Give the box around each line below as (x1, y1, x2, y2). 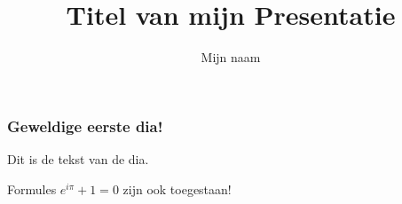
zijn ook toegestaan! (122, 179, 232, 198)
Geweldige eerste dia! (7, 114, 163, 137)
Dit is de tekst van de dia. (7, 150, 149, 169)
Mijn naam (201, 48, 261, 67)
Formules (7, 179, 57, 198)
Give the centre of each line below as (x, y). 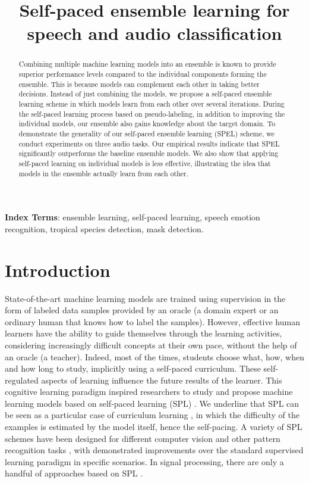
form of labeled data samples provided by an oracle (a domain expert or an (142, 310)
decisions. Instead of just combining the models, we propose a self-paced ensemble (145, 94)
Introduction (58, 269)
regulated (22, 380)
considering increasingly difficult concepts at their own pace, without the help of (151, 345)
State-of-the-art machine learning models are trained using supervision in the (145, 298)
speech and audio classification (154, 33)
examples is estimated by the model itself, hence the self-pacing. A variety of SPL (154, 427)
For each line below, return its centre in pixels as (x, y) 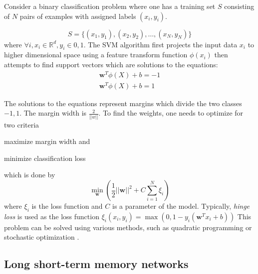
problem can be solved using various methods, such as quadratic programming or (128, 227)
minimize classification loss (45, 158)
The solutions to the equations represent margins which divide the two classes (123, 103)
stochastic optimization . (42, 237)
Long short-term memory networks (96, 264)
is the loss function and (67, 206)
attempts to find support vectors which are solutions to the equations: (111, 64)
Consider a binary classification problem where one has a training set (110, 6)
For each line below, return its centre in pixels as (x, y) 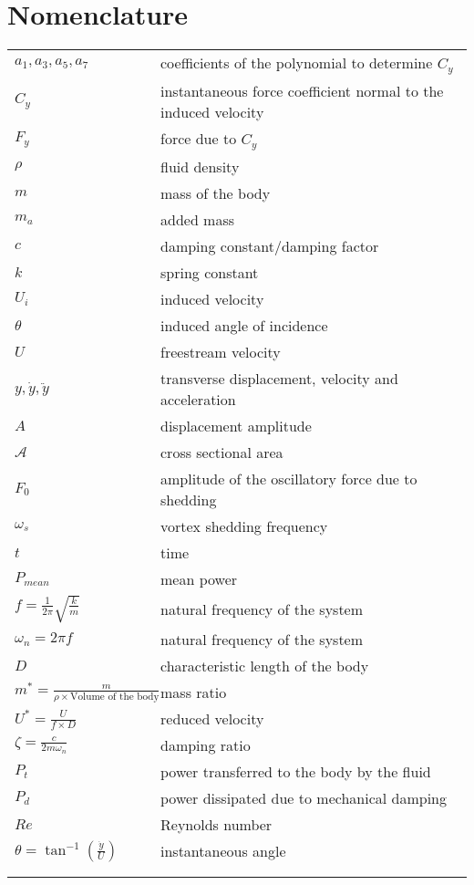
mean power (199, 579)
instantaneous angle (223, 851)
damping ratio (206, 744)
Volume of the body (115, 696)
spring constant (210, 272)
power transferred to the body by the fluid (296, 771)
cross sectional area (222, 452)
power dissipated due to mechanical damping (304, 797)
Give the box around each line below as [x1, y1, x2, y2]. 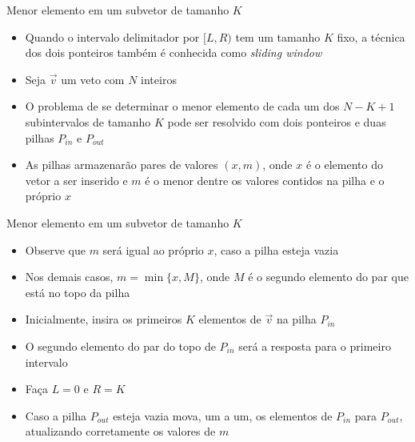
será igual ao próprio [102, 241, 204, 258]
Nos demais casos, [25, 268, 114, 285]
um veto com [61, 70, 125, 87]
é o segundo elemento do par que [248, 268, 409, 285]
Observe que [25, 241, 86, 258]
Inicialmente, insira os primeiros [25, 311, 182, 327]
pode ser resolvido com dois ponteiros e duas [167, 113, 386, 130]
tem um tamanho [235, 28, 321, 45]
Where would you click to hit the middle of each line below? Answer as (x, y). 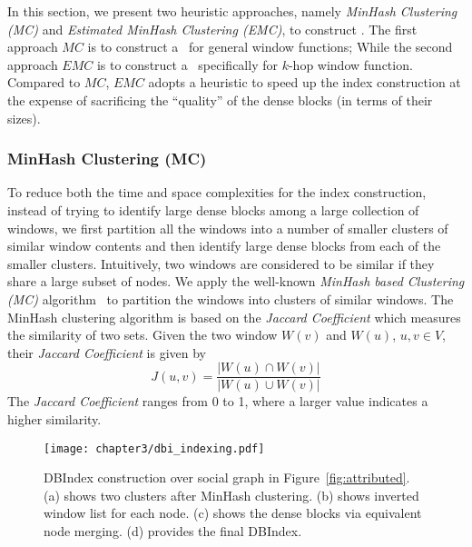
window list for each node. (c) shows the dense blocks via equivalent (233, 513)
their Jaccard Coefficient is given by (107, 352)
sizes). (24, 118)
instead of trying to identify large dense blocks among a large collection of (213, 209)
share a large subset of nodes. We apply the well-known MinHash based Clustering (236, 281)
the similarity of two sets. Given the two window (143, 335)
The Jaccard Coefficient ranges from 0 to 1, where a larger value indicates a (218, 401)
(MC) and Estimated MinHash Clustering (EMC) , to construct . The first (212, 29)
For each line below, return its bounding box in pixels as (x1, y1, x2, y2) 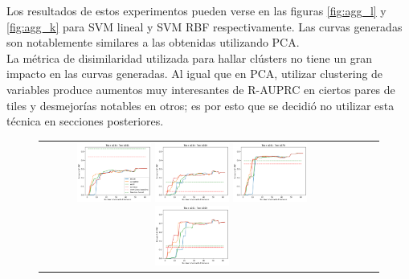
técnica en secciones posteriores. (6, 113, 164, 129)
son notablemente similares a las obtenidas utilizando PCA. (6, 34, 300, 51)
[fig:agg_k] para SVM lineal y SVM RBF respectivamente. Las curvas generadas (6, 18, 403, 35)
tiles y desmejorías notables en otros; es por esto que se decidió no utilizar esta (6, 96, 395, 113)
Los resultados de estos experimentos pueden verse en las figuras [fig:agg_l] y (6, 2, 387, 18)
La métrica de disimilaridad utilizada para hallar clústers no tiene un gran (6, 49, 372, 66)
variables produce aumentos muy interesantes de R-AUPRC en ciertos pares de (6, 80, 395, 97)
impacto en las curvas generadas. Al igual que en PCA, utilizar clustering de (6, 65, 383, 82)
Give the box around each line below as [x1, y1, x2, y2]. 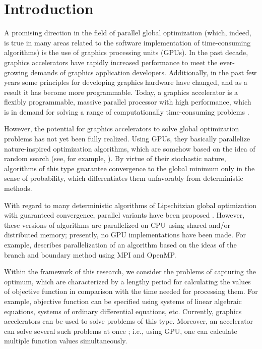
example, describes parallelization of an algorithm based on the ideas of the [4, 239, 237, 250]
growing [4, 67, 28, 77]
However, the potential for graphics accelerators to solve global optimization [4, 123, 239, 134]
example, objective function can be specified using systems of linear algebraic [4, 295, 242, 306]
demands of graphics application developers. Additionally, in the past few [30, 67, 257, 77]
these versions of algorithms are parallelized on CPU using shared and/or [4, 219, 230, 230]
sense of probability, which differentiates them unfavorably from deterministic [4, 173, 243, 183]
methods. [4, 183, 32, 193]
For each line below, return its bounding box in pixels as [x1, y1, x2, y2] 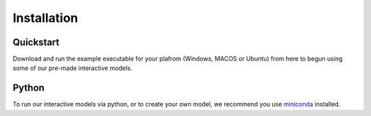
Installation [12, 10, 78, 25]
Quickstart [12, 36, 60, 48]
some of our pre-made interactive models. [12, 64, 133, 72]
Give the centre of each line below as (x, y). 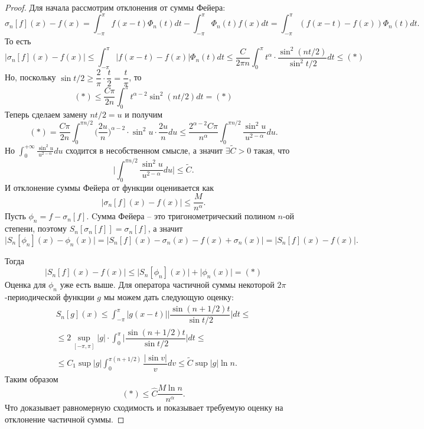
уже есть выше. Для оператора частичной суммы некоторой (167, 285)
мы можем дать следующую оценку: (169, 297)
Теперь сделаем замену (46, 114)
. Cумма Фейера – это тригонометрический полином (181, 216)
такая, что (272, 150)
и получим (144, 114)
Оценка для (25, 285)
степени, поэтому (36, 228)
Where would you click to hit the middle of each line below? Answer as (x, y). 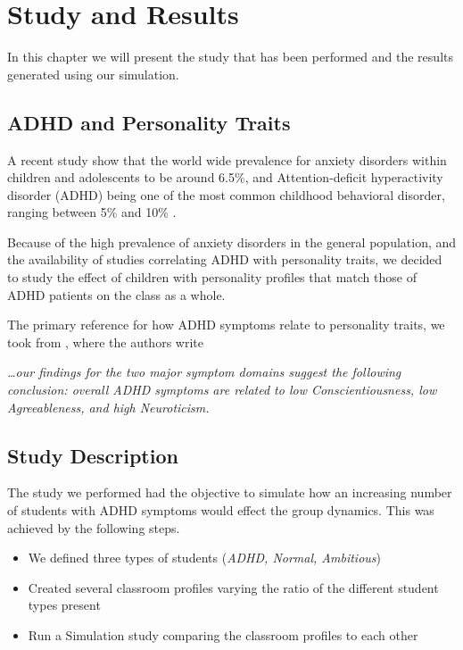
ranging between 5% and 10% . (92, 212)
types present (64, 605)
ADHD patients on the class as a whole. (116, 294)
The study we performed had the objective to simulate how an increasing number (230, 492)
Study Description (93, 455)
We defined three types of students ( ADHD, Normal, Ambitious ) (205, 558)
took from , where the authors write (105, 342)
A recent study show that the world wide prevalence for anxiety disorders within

§ **GOAL OF THE EXERCISE**: Give the count of lines in the listing above that include "problem", with no other words.

§ **REPLY**: 2